Alaska’s wish list has too long been focused on evermore salmon when it should be focused on ever better salmon not just in the mix of species produced under state guidance but in the methods of harvest and processing that ensure higher quality.
Categories: Commentary, News, Outdoors

OK, I’ll play. Which traditional knowledge practices will increase the number of kings? Which ones will increase the number of moose / caribou? Which will make more fish and game available for all Alaskans? I’ll wait. Please be specific. Cheers –
Has you or someone, or you, identified the source of the “Poor-quality products?” They need to go, when the rest of us are marketing the very best.
The simple answer there would have been “China.” But with offshore processing now shifting around to other Asian sites, it’s harder to identify sources.
I haven’t tasted all of what might be called “entry level” salmon (ie. frozen pink filets), but I did sample some to see what impression might be left with people getting their first introduction to wild-caught salmon from those fish. I was not impressed. Mostly because the product went mushy when thawed.
I’d expect some of this is from “plumping” – https://www.tradexfoods.com/reports/blog/a-look-at-deceptive-practices-12-week-blog-series.pdf – and some is likley from twice freezing. I’ve thought about taking some of our well-cared for salmon out of the freezer, thawing it and refreezing just to see how much damage gets done, but I put too much sweat equity into those fish to think about having to feed what is left to the dog.
Meanwhile, m not sure how one would get rid of the poor-quality products even if the manufacturers could be easily identified. There are no taste standards governing food sold in the U.S., only health and safety standards.
Every thing quite true.
politicians and unelected bureaucrats “missing the boat”
Another question – why the enormous mark up after it’s caught by the fishermen? Imo
This is killing the fisherman and killing sales.
( which destabilizes everything in the long run) imo
Your publication confirms again that the SOA has documented for the world to see that regarding proven successful wildlife management, the State of Alaska cannot lead, follow or get out of the way. Alaska’s total reliance on “Best Available Science“ and total rejection of Traditional Knowledge practices that have been well documented as successful from Patagonia, New Zealand, to New York, has only reconfirmed Alaska’s position as the least productive wildlife habitat in America. This now makes 24 years in a row that Alaska has earned this Red Lantern award.
Stated another way, if wildlife harvests per acre were a factor in the stature of a state’s governor, Alaska ‘s Governor would without a doubt be a
Lilliputian, the shortest in the nation.
Not only does this dismal record foretell and confirm an ongoing statewide economic collapse; for those who’ve been watching, it also confirms a statewide biosphere collapse. Stop blaming global warming or mining. Global warming is the biostitutes excuse for PPM. Alaska’s once highly productive salmon streams are dying where no mining exists.

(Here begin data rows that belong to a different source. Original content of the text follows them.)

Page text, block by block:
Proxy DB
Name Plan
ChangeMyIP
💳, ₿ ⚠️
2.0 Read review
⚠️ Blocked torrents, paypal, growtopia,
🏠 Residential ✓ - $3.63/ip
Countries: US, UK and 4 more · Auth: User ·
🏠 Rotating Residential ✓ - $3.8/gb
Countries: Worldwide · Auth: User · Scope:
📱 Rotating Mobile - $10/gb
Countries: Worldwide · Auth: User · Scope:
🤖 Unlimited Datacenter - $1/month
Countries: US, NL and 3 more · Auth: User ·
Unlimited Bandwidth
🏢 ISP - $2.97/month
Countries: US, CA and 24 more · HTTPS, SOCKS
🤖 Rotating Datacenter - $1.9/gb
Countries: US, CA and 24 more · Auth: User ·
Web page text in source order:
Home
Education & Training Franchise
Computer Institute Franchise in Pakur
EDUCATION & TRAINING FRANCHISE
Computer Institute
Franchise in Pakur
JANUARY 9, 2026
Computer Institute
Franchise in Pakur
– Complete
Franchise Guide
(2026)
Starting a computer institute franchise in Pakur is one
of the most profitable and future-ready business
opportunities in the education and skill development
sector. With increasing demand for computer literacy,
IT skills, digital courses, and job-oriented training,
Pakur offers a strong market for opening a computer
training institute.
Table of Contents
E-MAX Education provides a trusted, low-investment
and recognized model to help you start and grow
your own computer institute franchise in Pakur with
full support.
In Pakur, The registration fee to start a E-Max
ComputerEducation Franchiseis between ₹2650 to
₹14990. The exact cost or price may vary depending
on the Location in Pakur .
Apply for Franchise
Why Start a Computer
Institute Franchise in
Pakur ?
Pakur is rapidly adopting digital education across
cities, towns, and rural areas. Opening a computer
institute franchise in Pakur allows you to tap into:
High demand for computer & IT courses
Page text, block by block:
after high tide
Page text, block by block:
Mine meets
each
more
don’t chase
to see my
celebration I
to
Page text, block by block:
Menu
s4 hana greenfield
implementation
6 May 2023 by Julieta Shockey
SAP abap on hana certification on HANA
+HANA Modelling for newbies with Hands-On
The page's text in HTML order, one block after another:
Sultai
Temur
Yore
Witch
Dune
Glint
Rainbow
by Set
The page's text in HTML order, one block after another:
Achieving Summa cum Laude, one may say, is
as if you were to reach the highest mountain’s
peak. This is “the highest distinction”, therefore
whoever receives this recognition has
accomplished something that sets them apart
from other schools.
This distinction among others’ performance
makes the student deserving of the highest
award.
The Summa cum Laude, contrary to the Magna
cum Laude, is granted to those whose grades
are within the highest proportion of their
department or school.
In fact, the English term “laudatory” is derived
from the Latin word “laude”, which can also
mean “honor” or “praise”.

It is long past time to begin reseeding Alaska’s rivers and habitats with Traditional Knowledge. ADF&G’s Best Available Science has documented for all to see, more than a half a century of consistent Alaskan failures.
The State of Alaska’s failure to acknowledge this disasters is the primary barrier to Alaskan’s access to fifty years of USDA federal funding that has been documented to have restored and renewed wildlife harvests throughout the rest of the nation. Even though Alaska is 19% of the land mass of the nation, Alaska has received less than 1/10th of 1% of the national average in USDA wildlife funding. That shortfall in federal funds over the last 15 years exceeds $8 billion. All because of SOA addiction to Best Available Science and rejection of Traditional Knowledge, the Mother of All Science.
You are right on the mark. Good article!